Os turcos não gostaram de uma resolução aprovada por uma comissão da Câmara dos Representantes dos EUA que reconhece o genocídio arménio. Entrevista com o historiador Fikret Adanir, da Universidade Sabanci, em Istambul. (Ler mais | Read more…)

Refugiados arménios e sírios expulsos do território da actual Turquia, num campo da Cruz Vermelha nos arredores de Jerusalém, circa 1917-1919
© Library of Congress | The Wall Street Journal
Professor de História da Turquia na prestigiada Universidade de Sabanci, em Istambul, Fikret Adanir foi, em 2005, um dos organizadores de uma rara e ousada conferência, Os Arménios Durante o Colapso do Império Otomano, realizada na Universidade de Bogazici, também em Istambul. Nesta entrevista por telefone, confessa que “não tem medo” de usar a expressão “genocídio arménio”.
Como turco e como historiador, qual o significado da resolução aprovada pela Comissão dos Negócios Estrangeiros da Câmara dos Representantes dos EUA [reconhecendo o genocídio arménio]?

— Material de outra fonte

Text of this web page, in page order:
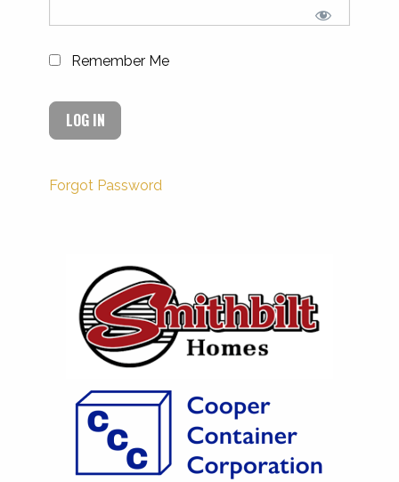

Nenhum país, nenhum povo gosta de aceitar que os seus antepassados cometeram um genocídio e, sobretudo, que parlamentos de outros países aprovem resoluções sobre isso quando ignoram os crimes cometidos por outros. Por outro lado, é importante afirmar que o Estado turco ainda não enfrentou a sua própria História.
O povo turco tem uma grande dificuldade em enfrentar a sua própria história, que tem muitas páginas em branco e também muitos actos criminosos. A maioria dos turcos não aceita e só uma minoria está preparada para o fazer.
Eu, pessoalmente, penso que a Turquia tem de fazer uma leitura correcta da sua história e aceitar que o que aconteceu aos seus arménios foi um crime contra a humanidade.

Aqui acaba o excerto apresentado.